Volume of a Photon? I understand that photons, like the other elementary particles, is a point particle and doesn't technically have definite boundaries.
However, protons and other baryonic matter have a mean atomic radius, or "charge radius".
But because baryonic matter is made of elementary particles (namely quarks); which means that there is some volume to which quarks are fundamentally confined.
Do other elementary particles, namely photons, have such volumes, albeit vague?
I ask because of my understanding of quantization. If photons have no "volume", then can't an infinite number of photons exist in the same space? Shouldn't there be some area around a photon that it keeps to itself? (Maybe not even necessarily photons, but any elementary particle).
 A: In the quantum regime the answer to such questions really depends on what you mean by "volume".
A photon has no volume in the sense that it can theoretically be confined in an arbitrarily small region of space. Although such confining would result in the photon having extremely high energy fluctuations (basically due to the uncertainty principle) so that for extremely small sizes something else would probably happen, like pair creation in vacuum or similar complicated quantum field theory effects.
A photon can also have any volume you want, if you think of volume as the region of space in which you will be sure to detect the photon: a photon can come in any shape and size.
As per the last part of your question, yes it is absolutely possible to have an arbitrarily large number of photons in the same state, so in particular to have an arbitrarily large number of identical photons in the same identical region in space.
This is a general property of bosonic particles, and the phenomenon is called Bose-Einstein condensation.

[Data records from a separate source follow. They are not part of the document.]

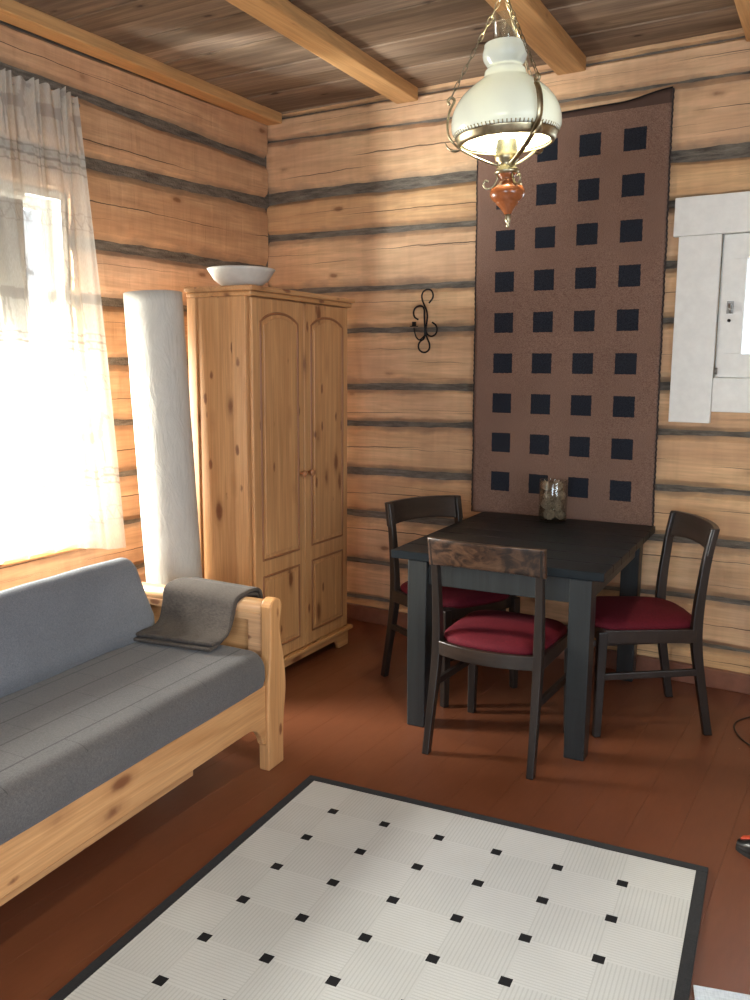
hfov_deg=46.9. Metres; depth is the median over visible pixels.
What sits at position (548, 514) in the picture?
cone
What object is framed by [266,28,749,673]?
wall
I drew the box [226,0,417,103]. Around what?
ceiling beam
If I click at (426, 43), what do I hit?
ceiling
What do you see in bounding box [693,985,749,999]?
rug
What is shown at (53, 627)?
cushion
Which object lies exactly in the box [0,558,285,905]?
sofa
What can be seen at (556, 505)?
cone
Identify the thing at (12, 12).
ceiling beam
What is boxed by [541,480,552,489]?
cone
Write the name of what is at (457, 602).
dining chair
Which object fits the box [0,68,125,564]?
curtain
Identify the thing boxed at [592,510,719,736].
dining chair
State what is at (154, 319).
floor lamp
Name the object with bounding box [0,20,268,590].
wall
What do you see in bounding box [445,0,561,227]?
pendant lamp
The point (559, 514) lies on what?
cone
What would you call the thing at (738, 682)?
baseboard
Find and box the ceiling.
[14,0,741,113]
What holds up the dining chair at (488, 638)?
on the floor
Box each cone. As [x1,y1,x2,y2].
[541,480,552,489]
[541,499,551,509]
[543,490,554,501]
[543,509,554,519]
[551,481,561,492]
[551,500,561,510]
[555,490,565,499]
[555,509,565,519]
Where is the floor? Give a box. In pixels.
[0,618,749,999]
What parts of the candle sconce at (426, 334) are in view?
stem
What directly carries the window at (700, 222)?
in the wall at (370, 204)
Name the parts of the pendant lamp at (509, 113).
arm, chain, lamp shade, bulb, burner, chain, chain, arm, arm
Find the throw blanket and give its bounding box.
[133,577,262,651]
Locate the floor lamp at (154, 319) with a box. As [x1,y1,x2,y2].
[123,290,202,584]
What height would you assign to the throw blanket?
0.195 m
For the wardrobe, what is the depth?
4.01 m
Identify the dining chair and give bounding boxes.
[381,495,519,707]
[422,536,567,779]
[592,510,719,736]
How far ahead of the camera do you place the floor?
3.13 m
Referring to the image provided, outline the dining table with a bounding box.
[391,511,654,760]
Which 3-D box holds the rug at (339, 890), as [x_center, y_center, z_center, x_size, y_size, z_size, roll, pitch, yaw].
[-0.074,1.214,1.935,1.378,0.008,2.170,4,10,25]
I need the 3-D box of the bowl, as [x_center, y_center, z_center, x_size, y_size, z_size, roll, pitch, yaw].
[-0.618,-1.019,4.005,0.314,0.096,0.314,5,10,30]
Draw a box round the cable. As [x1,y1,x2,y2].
[733,716,749,745]
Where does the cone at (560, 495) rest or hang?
in the glass jar
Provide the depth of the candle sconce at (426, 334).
4.69 m
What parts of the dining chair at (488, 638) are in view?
leg, leg, backrest, seat frame, seat, leg, leg
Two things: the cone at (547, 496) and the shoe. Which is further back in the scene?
the cone at (547, 496)
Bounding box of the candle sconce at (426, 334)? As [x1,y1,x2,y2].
[410,288,437,352]
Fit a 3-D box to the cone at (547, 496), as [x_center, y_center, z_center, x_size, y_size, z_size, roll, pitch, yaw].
[0.851,-0.019,4.228,0.056,0.056,0.056,-6,11,-37]
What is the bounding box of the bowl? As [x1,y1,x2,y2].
[207,265,274,285]
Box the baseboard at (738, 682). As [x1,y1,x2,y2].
[347,602,749,694]
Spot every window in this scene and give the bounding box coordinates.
[0,548,81,566]
[668,191,749,422]
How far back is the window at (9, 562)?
3.89 m
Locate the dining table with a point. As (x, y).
(583, 556)
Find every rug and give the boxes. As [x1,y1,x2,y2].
[48,775,707,999]
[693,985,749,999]
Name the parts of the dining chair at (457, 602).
leg, backrest, leg, seat frame, seat, leg, leg
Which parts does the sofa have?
rail, seat mattress, rail, arm rail, arm panel, post
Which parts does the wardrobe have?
cornice, door, moulding, raised panel, raised panel, moulding, knob, knob, door, moulding, raised panel, moulding, raised panel
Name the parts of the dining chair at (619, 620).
leg, seat, seat frame, leg, backrest, leg
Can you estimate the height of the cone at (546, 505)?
0.056 m
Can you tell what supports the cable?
on the floor
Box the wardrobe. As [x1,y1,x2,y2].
[184,284,354,666]
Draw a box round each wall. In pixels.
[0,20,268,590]
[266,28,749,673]
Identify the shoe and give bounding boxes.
[736,835,749,858]
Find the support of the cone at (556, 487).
in the glass jar
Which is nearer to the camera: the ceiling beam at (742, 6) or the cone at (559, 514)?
the ceiling beam at (742, 6)
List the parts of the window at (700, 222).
casing, casing, casing, frame
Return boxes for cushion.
[0,558,154,697]
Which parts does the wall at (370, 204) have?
hanging rod

A: At the present knowledge (i.e. as far as the Standard Model of particle physics is constructed), the particles are described as 'excitations' of some field permeating spacetime. Now, the interacting terms that we write down in equations describing the model, are local function of the fields, namely they depend on the value of the field on one point only.
Sentences like "there is an electron / photon / other elementary particle is at point $x$" really means "there is an excitation of the related field at point $x$". In this sense writing down a local interaction is equivalent to thinking to particles as point-like, and at the present state of the experimental physics there is no evidence of any whatsoever discrepancy with this assumption.
On the other hand, non-elementary particles are bound states of elementary particles, that means that there is no field associated to them (you can build effective models valid at some energy scale, but this is another story). This bound states are not easily describable in terms of their constituents (actually talking about constituents is improper), if looked "far enough" they look like having a volume because of all the interactions between the fundamental fields.
A good analogy comes from chemistry: we know that atoms are basically empty, even though matter looks continuous and solid to us!